The current chemotherapy regimens for testic-ular cancer have significantly increased survival. The side effects of chemotherapy therefore have become increasingly important. Because systemic chemotherapy targets rapidly dividing cells, disruption of spermatogenesis represents a common side effect of chemotherapeutics. Chemotherapy-related oligospermia and azoospermia are not unique to patients who have germ cell malignancies and have been documented in patients treated for leukemia, lymphoma, and other solid organ malignancies. An evaluation of 314 patients status post gonadotoxic treatment of these malignancies revealed a significant decrease in sperm concentration and semen volume. Patients who had germ cell tumors had the lowest pretreatment sperm concentration (40.6 x 106/mL) and the highest percentage of posttreatment oligospermia but the lowest incidence of posttreatment azoospermia. The predisposition toward gonadal dysfunction in men who have germ cell tumors continues to impact posttreatment fertility, but less intensive chemotherapy regimens may minimize the risk for posttreatment azoospermia [47].

Bleomycin, etoposide, and cisplatin (BEP) regimens are used as adjuvant therapy for non-seminomatous germ cell tumors and for treatment of metastatic seminomas. Rats treated with BEP had decreased testicular and epididymal weight, decreased sperm count, and decreased motility, but treatment did not affect fertility, pregnancy loss, litter size, or sex ratio [48]. Additionally, rats demonstrated decreased serum testosterone, intra-testicular testosterone, and numbers of LH receptors and after exposure to cisplatin [49]. Mice exposed to cisplatin demonstrated a dose-dependent loss of differentiating germ cells resulting from apoptosis [50].

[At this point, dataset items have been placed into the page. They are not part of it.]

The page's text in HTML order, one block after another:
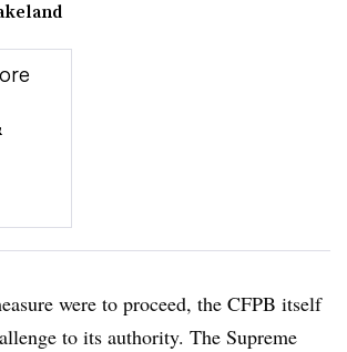
were to proceed, the CFPB itself
to its authority. The Supreme
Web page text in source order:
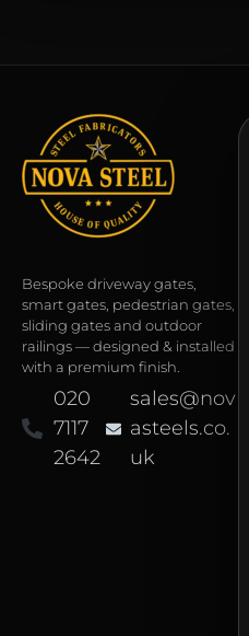
Bespoke driveway gates,
smart gates, pedestrian gates,
sliding gates and outdoor
railings — designed & installed
with a premium finish.
020
7117
2642
sales@nov
asteels.co.
uk
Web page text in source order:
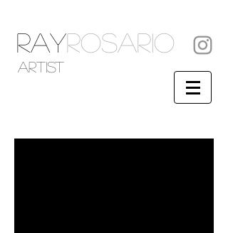
RAYROSARIO
artist
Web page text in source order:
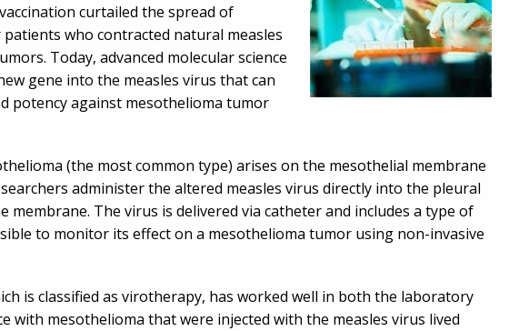
curtailed the spread of
patients who contracted natural measles
Today, advanced molecular science
gene into the measles virus that can
potency against mesothelioma tumor
(the most common type) arises on the mesothelial membrane
administer the altered measles virus directly into the pleural
membrane. The virus is delivered via catheter and includes a type of
to monitor its effect on a mesothelioma tumor using non-invasive
is classified as virotherapy, has worked well in both the laboratory
with mesothelioma that were injected with the measles virus lived
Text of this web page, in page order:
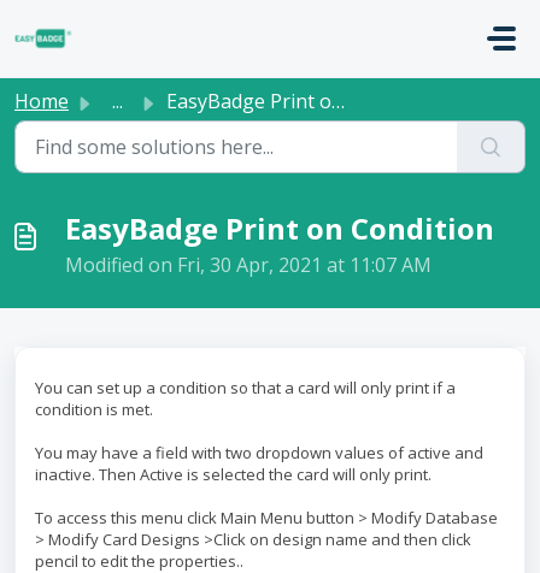
Home ... EasyBadge Print on Condition
EasyBadge Print on Condition
Modified on Fri, 30 Apr, 2021 at 11:07 AM
You can set up a condition so that a card will only print if a
condition is met.
You may have a field with two dropdown values of active and
inactive. Then Active is selected the card will only print.
To access this menu click Main Menu button > Modify Database
> Modify Card Designs >Click on design name and then click
pencil to edit the properties..
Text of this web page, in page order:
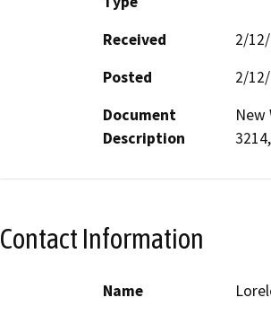
Received
2/
Posted
2/
Document
Description
New
Contact Information
Name
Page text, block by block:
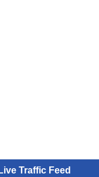
Live Traffic Feed
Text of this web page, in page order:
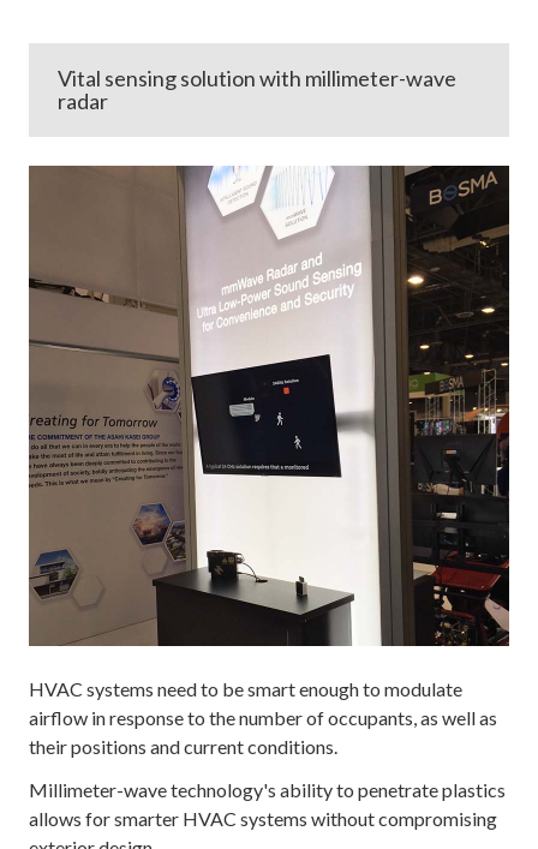
Vital sensing solution with millimeter-wave
radar
HVAC systems need to be smart enough to modulate
airflow in response to the number of occupants, as well as
their positions and current conditions.
Millimeter-wave technology's ability to penetrate plastics
allows for smarter HVAC systems without compromising
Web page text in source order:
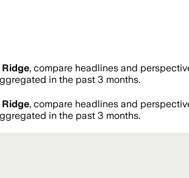
Ridge, compare headlines and
in the past 3 months.
Ridge, compare headlines and
in the past 3 months.
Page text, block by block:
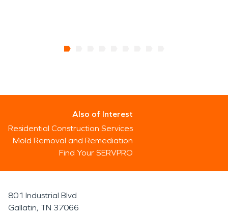
Also of Interest
Residential Construction Services
Mold Removal and Remediation
Find Your SERVPRO
801 Industrial Blvd
Gallatin, TN 37066
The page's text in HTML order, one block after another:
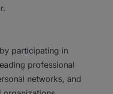
participating in
professional
networks, and
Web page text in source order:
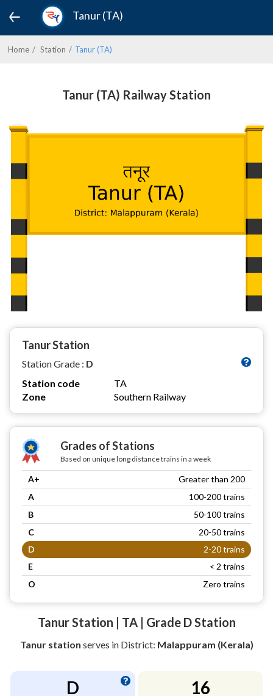
Tanur (TA)
Home Station Tanur (TA)
Tanur (TA) Railway Station
Tanur Station
Station Grade : D
Station code
TA
Zone
Southern Railway
Grades of Stations
Based on unique long distance trains in a week
A+
Greater than 200
A
100-200 trains
B
50-100 trains
C
20-50 trains
D
2-20 trains
E
< 2 trains
O
Zero trains
Tanur Station | TA | Grade D Station
Tanur station serves in District: Malappuram (Kerala)
D 16
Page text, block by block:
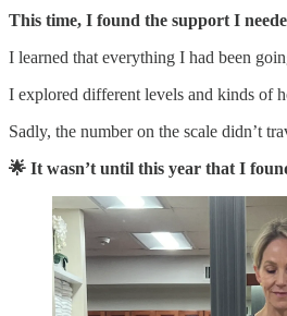
This time, I found the support I
I learned that everything I had been
I explored different levels and kinds of
Sadly, the number on the scale didn’t
🌟 It wasn’t until this year that I
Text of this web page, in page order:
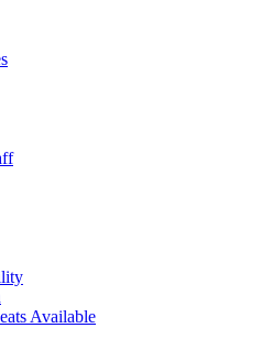
Available
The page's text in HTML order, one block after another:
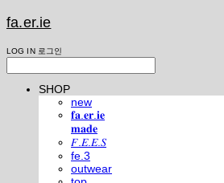
fa.er.ie
LOG IN 로그인
SHOP
new
𝐟𝐚.𝐞𝐫.𝐢𝐞
𝐦𝐚𝐝𝐞
𝐹.𝐸.𝐸.𝑆
fe.3
outwear
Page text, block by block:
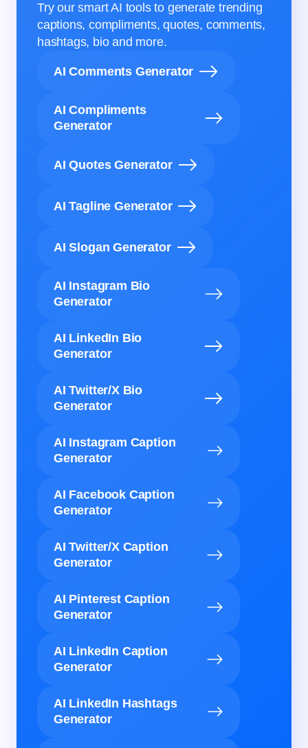
Try our smart AI tools to generate trending
captions, compliments, quotes, comments,
hashtags, bio and more.
AI Comments Generator
AI Compliments
Generator
AI Quotes Generator
AI Tagline Generator
AI Slogan Generator
AI Instagram Bio
Generator
AI LinkedIn Bio
Generator
AI Twitter/X Bio
Generator
AI Instagram Caption
Generator
AI Facebook Caption
Generator
AI Twitter/X Caption
Generator
AI Pinterest Caption
Generator
AI LinkedIn Caption
Generator
AI LinkedIn Hashtags
Generator
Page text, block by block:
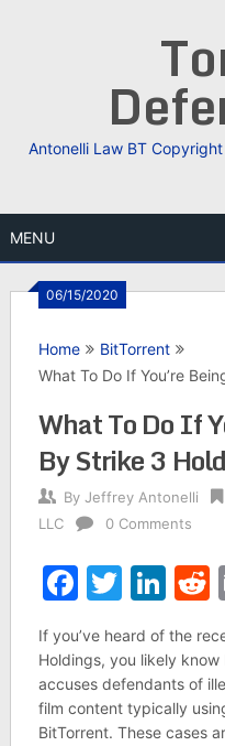
Antonelli Law BT
MENU
06/15/2020
Home
BitTorrent
What To Do If You’re
What To Do If
By Strike 3
By Jeffrey Antonelli
LLC
0 Comments
If you’ve heard of the
Holdings, you likely
accuses defendants of
film content typically
BitTorrent. These cases
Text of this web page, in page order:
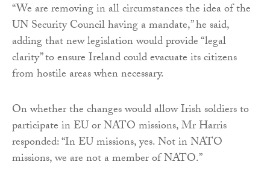
“We are removing in all circumstances the idea of the
UN Security Council having a mandate,” he said,
adding that new legislation would provide “legal
clarity” to ensure Ireland could evacuate its citizens
from hostile areas when necessary.
On whether the changes would allow Irish soldiers to
participate in EU or NATO missions, Mr Harris
responded: “In EU missions, yes. Not in NATO
missions, we are not a member of NATO.”
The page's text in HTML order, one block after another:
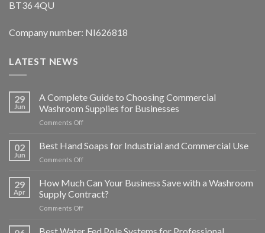
BT36 4QU
Company number: NI626818
LATEST NEWS
29
Jun
A Complete Guide to Choosing Commercial
Washroom Supplies for Businesses
Comments Offon
Complete
Guide
Commercial
Washroom
02
Jun
Best Hand Soaps for Industrial and Commercial Use
Comments Offon
Hand
for
Industrial
Commercial
29
Apr
How Much Can Your Business Save with a Washroom
Supply Contract?
Comments Offon
Much
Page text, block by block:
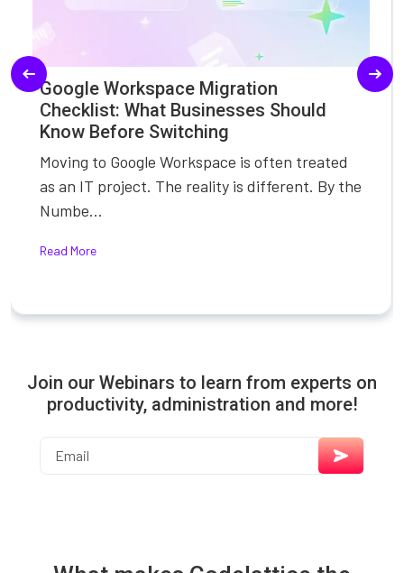
Google Workspace Migration
Checklist: What Businesses Should
Know Before Switching
Moving to Google Workspace is often treated
as an IT project. The reality is different. By the
Numbe...
Read More
Join our Webinars to learn from experts on
productivity, administration and more!
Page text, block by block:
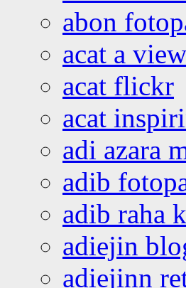
abon
acat a
acat flickr
acat
adi azara
adib
adib raha
adiejin
adiejinn
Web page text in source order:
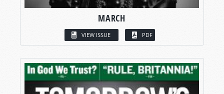
MARCH
VIEW ISSUE PDF
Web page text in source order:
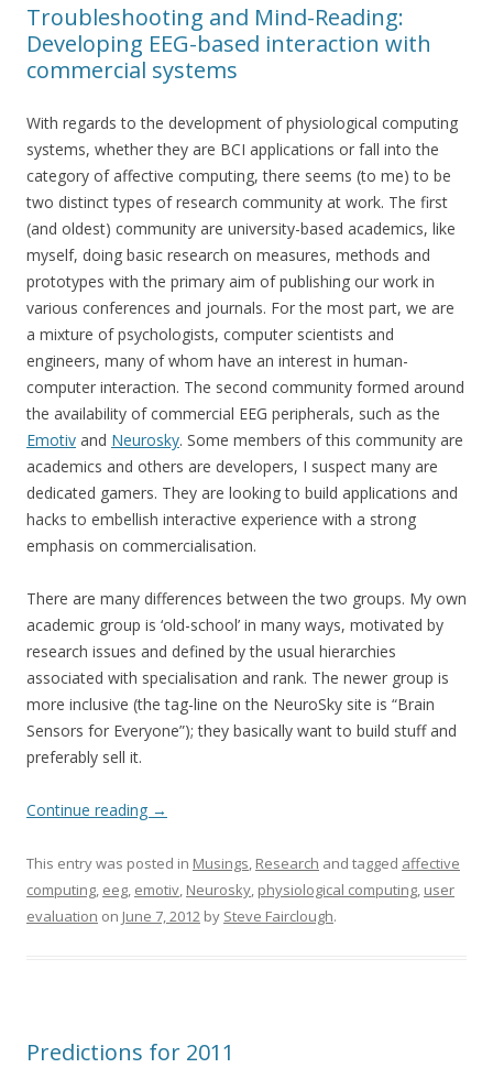
Troubleshooting and Mind-Reading:
Developing EEG-based interaction with
commercial systems
With regards to the development of physiological computing
systems, whether they are BCI applications or fall into the
category of affective computing, there seems (to me) to be
two distinct types of research community at work. The first
(and oldest) community are university-based academics, like
myself, doing basic research on measures, methods and
prototypes with the primary aim of publishing our work in
various conferences and journals. For the most part, we are
a mixture of psychologists, computer scientists and
engineers, many of whom have an interest in human-
computer interaction. The second community formed around
the availability of commercial EEG peripherals, such as the
Emotiv and Neurosky. Some members of this community are
academics and others are developers, I suspect many are
dedicated gamers. They are looking to build applications and
hacks to embellish interactive experience with a strong
emphasis on commercialisation.
There are many differences between the two groups. My own
academic group is ‘old-school’ in many ways, motivated by
research issues and defined by the usual hierarchies
associated with specialisation and rank. The newer group is
more inclusive (the tag-line on the NeuroSky site is “Brain
Sensors for Everyone”); they basically want to build stuff and
preferably sell it.
Continue reading →
This entry was posted in Musings, Research and tagged affective
computing, eeg, emotiv, Neurosky, physiological computing, user
evaluation on June 7, 2012 by Steve Fairclough.
Predictions for 2011
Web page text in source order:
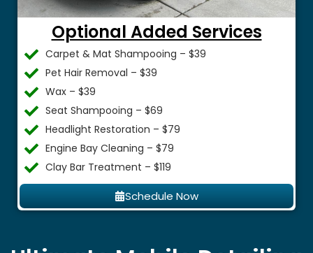
Optional Added Services
Carpet & Mat Shampooing – $39
Pet Hair Removal – $39
Wax – $39
Seat Shampooing – $69
Headlight Restoration – $79
Engine Bay Cleaning – $79
Clay Bar Treatment – $119
Schedule Now
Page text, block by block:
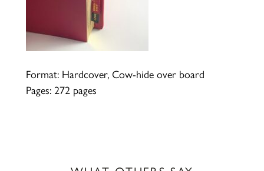
Format: Hardcover, Cow-hide over board
Pages: 272 pages
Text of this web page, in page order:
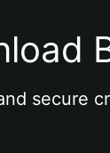
secure
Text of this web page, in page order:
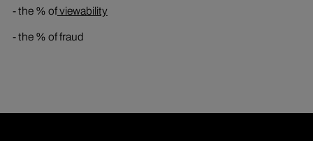
- the % ofviewability
- the % of fraud
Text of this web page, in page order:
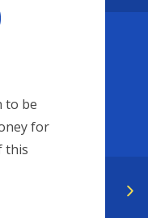
to be
for
this
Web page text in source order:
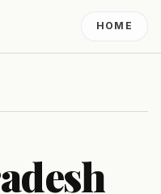
Light
HOME
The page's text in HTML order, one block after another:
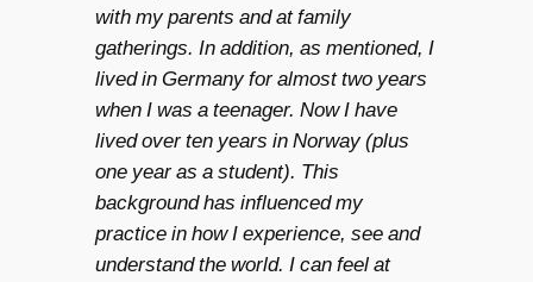
with my parents and at family
gatherings. In addition, as mentioned, I
lived in Germany for almost two years
when I was a teenager. Now I have
lived over ten years in Norway (plus
one year as a student). This
background has influenced my
practice in how I experience, see and
understand the world. I can feel at
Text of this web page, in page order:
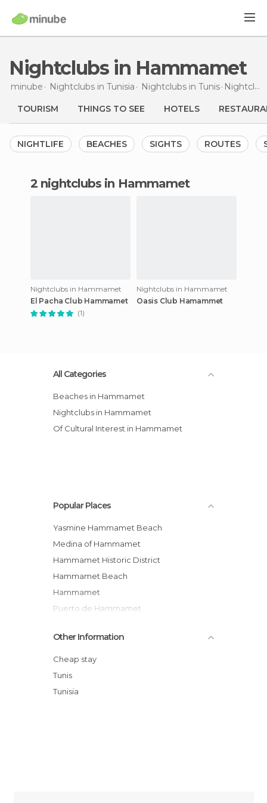
Nightclubs in Hammamet
minube Nightclubs in Tunisia Nightclubs in Tunis Nightclubs
TOURISM THINGS TO SEE HOTELS
NIGHTLIFE BEACHES SIGHTS ROUTES
2 nightclubs in Hammamet
Nightclubs in Hammamet
El Pacha Club Hammamet
(1)
Nightclubs in Hammamet
Oasis Club Hamammet
All Categories
Beaches in Hammamet
Nightclubs in Hammamet
Of Cultural Interest in Hammamet
Popular Places
Yasmine Hammamet Beach
Medina of Hammamet
Hammamet Historic District
Hammamet Beach
Hammamet
Puerto de Hammamet
Fisher's Houses of Hammamet
Hammamet Souk
Dar Sebastien - International Cultural
Center of Hammamet
Other Information
Cheap stay
Tunis
Tunisia
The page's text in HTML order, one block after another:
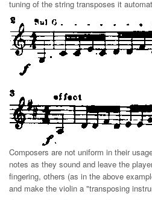
tuning of the string transposes it
Composers are not uniform in their
notes as they sound and leave the
fingering, others (as in the above
and make the violin a "transposing
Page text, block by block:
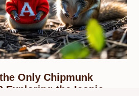
Only Chipmunk
Exploring the Iconic
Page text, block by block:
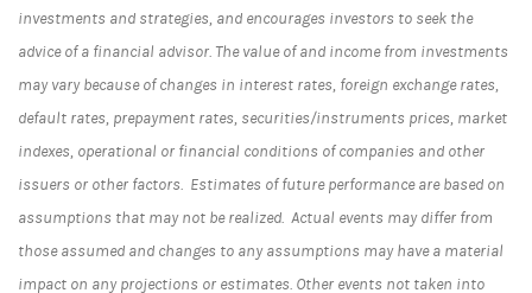
investments and strategies, and encourages investors to seek the
advice of a financial advisor. The value of and income from investments
may vary because of changes in interest rates, foreign exchange rates,
default rates, prepayment rates, securities/instruments prices, market
indexes, operational or financial conditions of companies and other
issuers or other factors. Estimates of future performance are based on
assumptions that may not be realized. Actual events may differ from
those assumed and changes to any assumptions may have a material
impact on any projections or estimates. Other events not taken into
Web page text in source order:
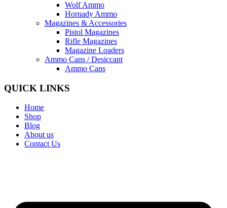
Wolf Ammo
Hornady Ammo
Magazines & Accessories
Pistol Magazines
Rifle Magazines
Magazine Loaders
Ammo Cans / Desiccant
Ammo Cans
QUICK LINKS
Home
Shop
Blog
About us
Contact Us
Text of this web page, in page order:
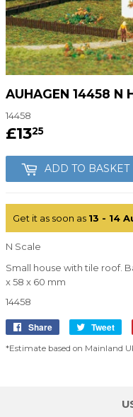
AUHAGEN 14458 N
14458
£1325£13.25
ADD TO BASKET
Get it as soon as 13 - 14
N Scale
Small house with tile roof.
x 58 x 60 mm
14458
Share
Share
Tweet
*Estimate based on Mainland

Human studies reveal perturbations in serum LH, FSH, and testosterone. In a study of German men treated with cisplatin-based chemotherapy regimens, 89% of men had elevated FSH levels at 12 months postchemotherapy and this elevation persisted for more than 8 years posttreatment in 64.3% of men [51]. This sustained elevation of serum FSH represents long-term damage to Sertoli cell function. An evaluation of men treated for NSGCT demonstrated elevated serum LH levels in 59% of men who received chemotherapy and decreased sperm counts and semen volume in comparison with men treated with orchiectomy alone [52]. Semen analyses obtained from 30 men 24 to 78 months after BEP chemotherapy revealed 23% oligospermia, 20% azoospermia, abnormal morphology, and decreased motility; unfortunately no pretreatment semen analyses were available to establish baseline spermatogenic function [53]. Petersen and colleagues [54] compared semen analyses and hormonal profiles from 33 men treated with conventional-dose BEP to data obtained from 21 men treated with high-dose BEP and found azoospermia in 19% and 47% of men treated with conventional-dose BEP and high-dose BEP, respectively. In addition, FSH levels were significantly higher in men who received high-dose BEP. No difference in testosterone or LH was noted between the groups.

These abnormalities in semen analyses and hormone levels are not necessarily permanent and the potential for normalization of endocrine and spermatogenic function exists. A review of semen analyses from patients who had germ cell neoplasms treated with cisplatin-based chemotherapy at the Royal Marsden Hospital demonstrated that improved sperm counts were present in 48% and 80% of patients at 2 and 5 years postchemotherapy, respectively. Even more encouraging, the probability of achieving normal sperm counts was 22% and 58% at 2 and 5 years, respectively. High pretreatment sperm counts and the use of carboplatin versus cisplatin were associated with an increased probability of improved fertility postchemotherapy [55]. In summary, systemic chemotherapy for germ cell malignancies affects both Sertoli cell and Leydig cell function and has the potential to permanently impair spermatogenesis. Recovery of spermato-genesis is possible but men who have elevated FSH, high-dose cisplatin therapy, and low pretreatment sperm counts are at increased risk for long-term infertility.